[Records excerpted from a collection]

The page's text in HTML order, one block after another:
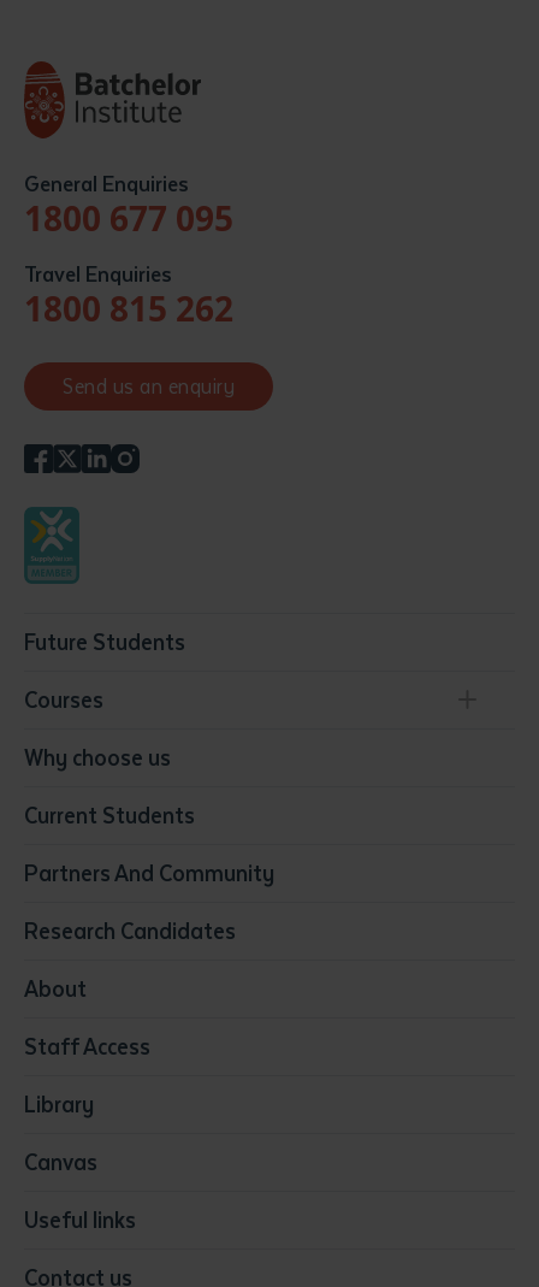
General Enquiries
1800 677 095
Travel Enquiries
1800 815 262
Send us an enquiry
Future Students
Courses
Conservation, Land Management and Horticulture
Community Services
Early Childhood Education & Care
Education
Media
Visual Arts
Why choose us
Current Students
Partners And Community
Research Candidates
About
Staff Access
Library
Canvas
Useful links
Contact us
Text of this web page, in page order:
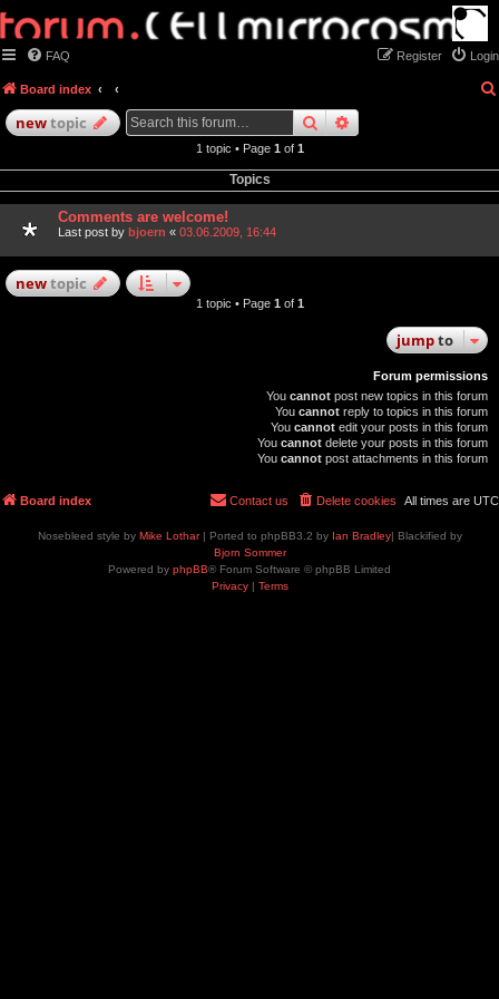
FAQ Login
Register
Board index
newtopic searchadvanced
1 topic • Page 1 of 1
Topics
Comments are welcome!
Last post by bjoern « 03.06.2009, 16:44
newtopic
1 topic • Page 1 of 1
jumpto
Forum permissions
You cannot post new topics in this forum
You cannot reply to topics in this forum
You cannot edit your posts in this forum
You cannot delete your posts in this forum
You cannot post attachments in this forum
Board index All times are UTC
Delete cookies
Contact us
Nosebleed style by Mike Lothar| Ported to phpBB3.2 by Ian Bradley| Blackified by
Bjorn Sommer
Powered by phpBB® Forum Software © phpBB Limited
Privacy| Terms
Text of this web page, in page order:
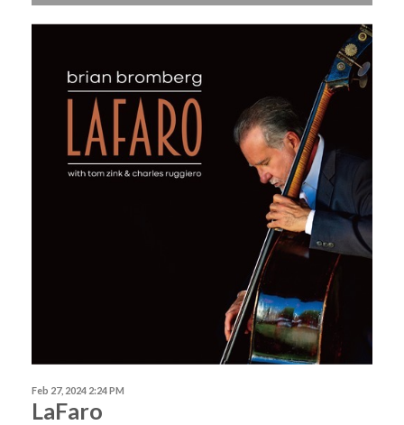
Feb 27, 2024 2:24 PM
LaFaro
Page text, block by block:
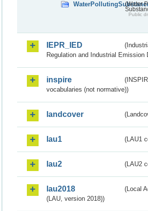
(Water
Public
IEPR_IED
Regulation and Industrial Emission
inspire
vocabularies (not normative))
landcover
lau1 (LAU1
lau2 (LAU2
lau2018
(Local
(LAU, version 2018))
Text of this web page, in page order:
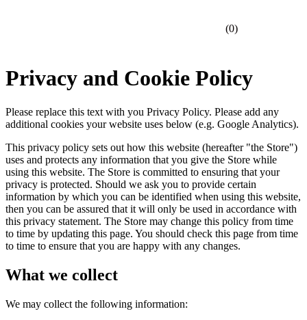
(0)
Privacy and Cookie Policy
Please replace this text with you Privacy Policy. Please add any
additional cookies your website uses below (e.g. Google Analytics).
This privacy policy sets out how this website (hereafter "the Store")
uses and protects any information that you give the Store while
using this website. The Store is committed to ensuring that your
privacy is protected. Should we ask you to provide certain
information by which you can be identified when using this website,
then you can be assured that it will only be used in accordance with
this privacy statement. The Store may change this policy from time
to time by updating this page. You should check this page from time
to time to ensure that you are happy with any changes.
What we collect
We may collect the following information:
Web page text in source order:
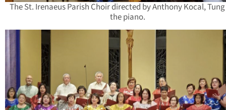
The St. Irenaeus Parish Choir directed by Anthony Kocal,
the piano.
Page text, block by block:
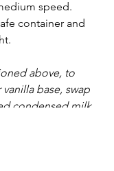
speed.
container and
above, to
base, swap
condensed milk
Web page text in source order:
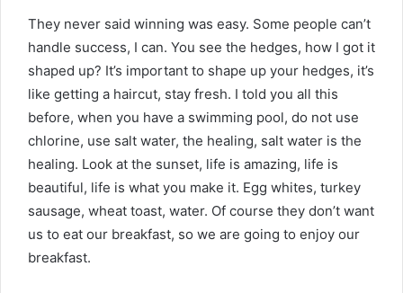
They never said winning was easy. Some people can’t
handle success, I can. You see the hedges, how I got it
shaped up? It’s important to shape up your hedges, it’s
like getting a haircut, stay fresh. I told you all this
before, when you have a swimming pool, do not use
chlorine, use salt water, the healing, salt water is the
healing. Look at the sunset, life is amazing, life is
beautiful, life is what you make it. Egg whites, turkey
sausage, wheat toast, water. Of course they don’t want
us to eat our breakfast, so we are going to enjoy our
breakfast.
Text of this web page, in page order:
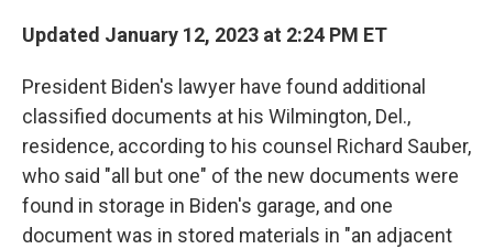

--- PROBLEM DESCRIPTION ---
Only one number is needed: please count the lines of the entries above in which the string "healing" occurs.

--- SOLUTION FOR THIS TASK ---
2